# Preferred Wood



## new vision (Jan 30, 2010)

What is the best wood for smoking a fattie?  I was thinking of apple or cherry to be safe, however, I was wanting to get some opinions on using maple.


----------



## fire it up (Jan 30, 2010)

I would use maple if it were a breakfast or sweet fattie but have always used mostly oak and cherry or some hickory with them.


----------



## bbq engineer (Jan 30, 2010)

I don't know if I or anyone else could say what is "best".  Smoke from different woods each have their own characteristics, and should be considered an "Ingredient" for the overall end result.  The beautiful thing about smoking is that you get to decide what you like.

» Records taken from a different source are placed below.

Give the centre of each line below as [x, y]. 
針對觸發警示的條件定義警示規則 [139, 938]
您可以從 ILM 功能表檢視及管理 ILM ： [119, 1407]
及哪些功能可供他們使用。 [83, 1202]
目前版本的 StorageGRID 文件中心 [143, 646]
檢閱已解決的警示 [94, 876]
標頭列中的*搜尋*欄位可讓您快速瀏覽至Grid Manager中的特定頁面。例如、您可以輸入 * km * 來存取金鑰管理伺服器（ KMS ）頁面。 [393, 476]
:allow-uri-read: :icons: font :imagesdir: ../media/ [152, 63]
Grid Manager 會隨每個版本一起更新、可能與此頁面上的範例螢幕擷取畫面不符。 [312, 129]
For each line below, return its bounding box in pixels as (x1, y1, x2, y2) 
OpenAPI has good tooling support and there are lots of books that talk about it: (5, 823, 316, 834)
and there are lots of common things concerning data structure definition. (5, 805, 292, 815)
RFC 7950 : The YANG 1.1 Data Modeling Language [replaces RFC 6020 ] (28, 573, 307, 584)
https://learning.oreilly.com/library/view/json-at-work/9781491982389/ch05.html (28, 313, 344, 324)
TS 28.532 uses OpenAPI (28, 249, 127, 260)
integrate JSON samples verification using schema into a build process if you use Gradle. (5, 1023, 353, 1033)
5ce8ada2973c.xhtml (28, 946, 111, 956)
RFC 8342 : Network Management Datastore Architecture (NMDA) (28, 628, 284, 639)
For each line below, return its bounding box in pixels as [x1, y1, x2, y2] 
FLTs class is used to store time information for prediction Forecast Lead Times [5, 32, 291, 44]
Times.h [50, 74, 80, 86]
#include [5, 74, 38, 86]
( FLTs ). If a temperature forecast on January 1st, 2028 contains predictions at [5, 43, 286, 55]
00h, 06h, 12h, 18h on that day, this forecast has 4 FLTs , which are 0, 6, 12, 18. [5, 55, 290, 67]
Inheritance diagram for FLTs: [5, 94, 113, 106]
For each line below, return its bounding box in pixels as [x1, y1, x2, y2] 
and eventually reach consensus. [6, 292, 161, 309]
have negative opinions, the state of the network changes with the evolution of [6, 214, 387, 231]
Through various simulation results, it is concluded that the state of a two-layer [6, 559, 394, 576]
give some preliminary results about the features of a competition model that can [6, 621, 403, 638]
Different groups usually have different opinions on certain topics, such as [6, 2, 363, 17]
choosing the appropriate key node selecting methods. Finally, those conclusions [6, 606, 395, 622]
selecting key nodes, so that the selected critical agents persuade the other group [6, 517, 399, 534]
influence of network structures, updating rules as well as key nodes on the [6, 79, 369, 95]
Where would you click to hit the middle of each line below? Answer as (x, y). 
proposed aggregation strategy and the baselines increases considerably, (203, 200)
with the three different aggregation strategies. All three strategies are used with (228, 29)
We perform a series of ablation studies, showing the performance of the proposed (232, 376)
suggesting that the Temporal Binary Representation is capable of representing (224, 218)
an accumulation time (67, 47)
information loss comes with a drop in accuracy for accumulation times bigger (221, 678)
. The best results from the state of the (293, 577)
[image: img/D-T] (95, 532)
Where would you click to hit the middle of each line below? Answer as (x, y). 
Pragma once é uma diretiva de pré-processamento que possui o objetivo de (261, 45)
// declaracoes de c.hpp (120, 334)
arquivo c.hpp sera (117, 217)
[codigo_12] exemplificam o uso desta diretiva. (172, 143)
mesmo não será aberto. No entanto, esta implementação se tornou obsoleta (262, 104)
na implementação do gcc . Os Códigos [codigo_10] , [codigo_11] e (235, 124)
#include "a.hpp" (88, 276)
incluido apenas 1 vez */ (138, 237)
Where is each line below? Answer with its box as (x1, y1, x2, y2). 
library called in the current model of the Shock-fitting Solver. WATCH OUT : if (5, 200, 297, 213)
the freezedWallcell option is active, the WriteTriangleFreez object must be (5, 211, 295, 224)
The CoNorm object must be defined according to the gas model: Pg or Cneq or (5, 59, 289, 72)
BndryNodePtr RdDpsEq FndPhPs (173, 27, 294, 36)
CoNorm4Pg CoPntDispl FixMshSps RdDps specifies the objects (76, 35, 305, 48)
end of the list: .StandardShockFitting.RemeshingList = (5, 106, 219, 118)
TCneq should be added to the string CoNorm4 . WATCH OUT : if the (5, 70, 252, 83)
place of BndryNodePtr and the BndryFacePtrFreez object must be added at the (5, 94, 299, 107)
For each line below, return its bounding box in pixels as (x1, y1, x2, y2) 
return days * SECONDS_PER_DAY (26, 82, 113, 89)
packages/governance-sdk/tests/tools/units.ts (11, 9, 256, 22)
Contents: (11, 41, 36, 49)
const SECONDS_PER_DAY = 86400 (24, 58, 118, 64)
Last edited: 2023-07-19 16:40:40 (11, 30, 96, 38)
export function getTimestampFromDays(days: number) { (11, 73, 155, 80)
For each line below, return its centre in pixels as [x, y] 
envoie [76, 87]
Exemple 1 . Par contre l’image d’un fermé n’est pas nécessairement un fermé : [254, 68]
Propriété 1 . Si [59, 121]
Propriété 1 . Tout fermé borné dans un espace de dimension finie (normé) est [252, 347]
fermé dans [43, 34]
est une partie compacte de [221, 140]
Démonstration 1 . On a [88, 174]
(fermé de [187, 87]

A great way to judge how different woods will flavor the meat is to get somethign smaller and then smoke that with different woods and taste test them.  I like to use brats, because they are cheap, and easy to smoke.  Throw then on and smoke them and see which wood you like the best.  Then pair that with your fattie...Besides, it will give you another reason to fire up the smoker.


----------



## 9manfan (Jan 30, 2010)

Cherry has been my favorite for fatties, I've used hickory but prefer cherry,,,,,,,,,


----------



## soafung (Jan 30, 2010)

i will say that i'm absolutely amazed at how well pecan goes with EVERYTHING i have smoked.  no matter what the meat and/or rub combo, the pecan does it for me.


----------



## mballi3011 (Jan 30, 2010)

I guest I'm hooked on apple I use it on just about everything I smoke. But I have been tring others so. I still like apple.


----------



## smokemifugotem (Jan 30, 2010)

my favorite is pecan for my fatties.


----------



## iharris278 (Jan 30, 2010)

Persimmon is my favorite.


----------



## coyote (Jan 30, 2010)

heck, Not sure what the pallets are made of that I score behind the stores around here. Just not using the painted ones. they make the food taste great. Hey what BBQ eng. said works. I like mesquite pretty much. But it has to be coals before I put the meat on. then pecan is plentifull around these parts so I have to be happy with that in my stick burner.
I need to find some oak (red would be nice) and some other woods to try.
brought back a bunch of citrus wood from FL one time. it was good also.


----------



## westsmoke (Jan 31, 2010)

I dont think you can go wrong with maple. Its my favorite.


----------



## smokin-jim (Feb 1, 2010)

I generally use a mix of apple, cherry and alder. Works great.


----------